A car (mass = 750 kg) is initially moving with velocity 30 m/s. The driver slowly presses on the brakes and bring the car to a stop, traveling 50 m in the process. Calculate the force of friction between the car and the ground that brings it to a stop. Draw a free-body diagram for the car and clearly explain the method behind your solution.
F * d = work done by friction = initial Ke = (1/2) m v^2
F * 50 = (1/2)(750)(900)
100 F = 750 * 900
F = 750 * 9
There are harder ways of course using
F = change of momentum/ time = 750*30/t
then
50 = (1/2)a t^2
where a = 30/t
so
100 = 30 t
t = 10/3 seconds to stop
a = 9 m/s^2 (about 1 g)
F = m a = 750* 9
To solve this problem, we can use Newton's Second Law, which states that the net force acting on an object is equal to the product of its mass and acceleration (F = m*a).
In this case, the car is initially moving with velocity 30 m/s and comes to a stop after traveling 50 m, so its final velocity is 0 m/s.
First, we need to calculate the acceleration of the car. We can use the kinematic equation:
v^2 = u^2 + 2*a*s
where:
v = final velocity (0 m/s)
u = initial velocity (30 m/s)
a = acceleration (unknown)
s = displacement (50 m)
Rearranging the equation to solve for acceleration (a), we get:
a = (v^2 - u^2) / (2*s)
= (0^2 - 30^2) / (2*50)
= (-900) / 100
= -9 m/s^2
The negative sign indicates that the acceleration is opposite to the initial velocity, which means it is deceleration in this case.
Now, we can calculate the net force acting on the car.
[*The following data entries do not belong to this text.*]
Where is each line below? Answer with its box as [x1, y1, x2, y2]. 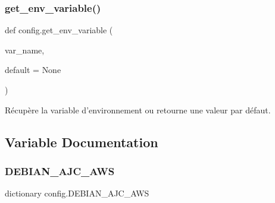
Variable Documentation [5, 132, 158, 151]
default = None [5, 64, 61, 76]
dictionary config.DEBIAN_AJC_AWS [5, 187, 149, 199]
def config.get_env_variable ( [5, 24, 113, 36]
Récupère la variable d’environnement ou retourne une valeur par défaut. [5, 103, 271, 116]
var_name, [5, 43, 45, 56]
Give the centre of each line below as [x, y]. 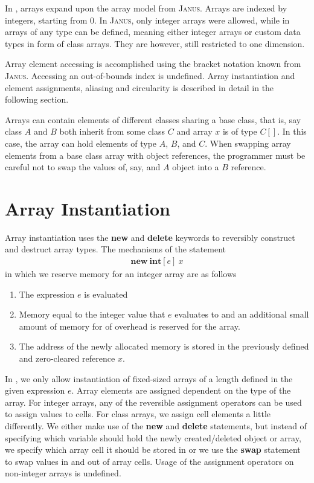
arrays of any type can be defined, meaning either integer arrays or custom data [153, 32]
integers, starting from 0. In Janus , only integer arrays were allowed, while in [147, 20]
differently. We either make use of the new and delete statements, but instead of [156, 426]
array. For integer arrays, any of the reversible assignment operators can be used [153, 402]
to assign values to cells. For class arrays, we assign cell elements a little [138, 414]
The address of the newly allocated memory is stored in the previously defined [164, 346]
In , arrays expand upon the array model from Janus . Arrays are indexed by [146, 8]
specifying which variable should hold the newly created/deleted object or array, [153, 437]

The only force acting on the car that causes the deceleration is the force of friction between the car and the ground.
The force of friction (F_friction) can be calculated using Newton's Second Law:
F_friction = m * a
= 750 kg * (-9 m/s^2)
= -6750 N
Since the force of friction always opposes the motion, it is negative in this case.
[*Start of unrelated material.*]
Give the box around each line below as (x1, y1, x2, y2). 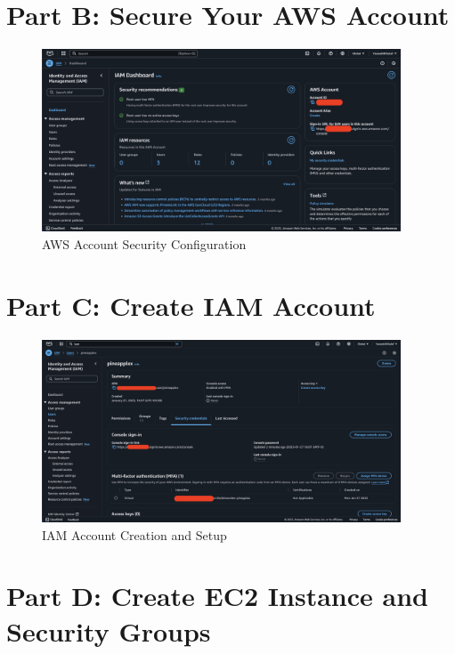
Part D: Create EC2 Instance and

Therefore, the force of friction between the car and the ground is 6750 N.
Free-body diagram:
A free-body diagram is a visual tool used to represent the forces acting on an object. In this case, the forces acting on the car are:
1. Weight (mg) acting downwards, with magnitude 750 kg * 9.8 m/s^2 = 7350 N
2. Normal force (N) acting upwards, which equals the weight and has a magnitude of 7350 N
3. Force of friction (F_friction) acting in the drag direction, with a magnitude of 6750 N
To draw the free-body diagram, you would represent the car as a simple rectangle and label the forces acting on it. The weight force will be vertically downwards, the normal force upwards, and the force of friction pointing opposite to the direction of motion.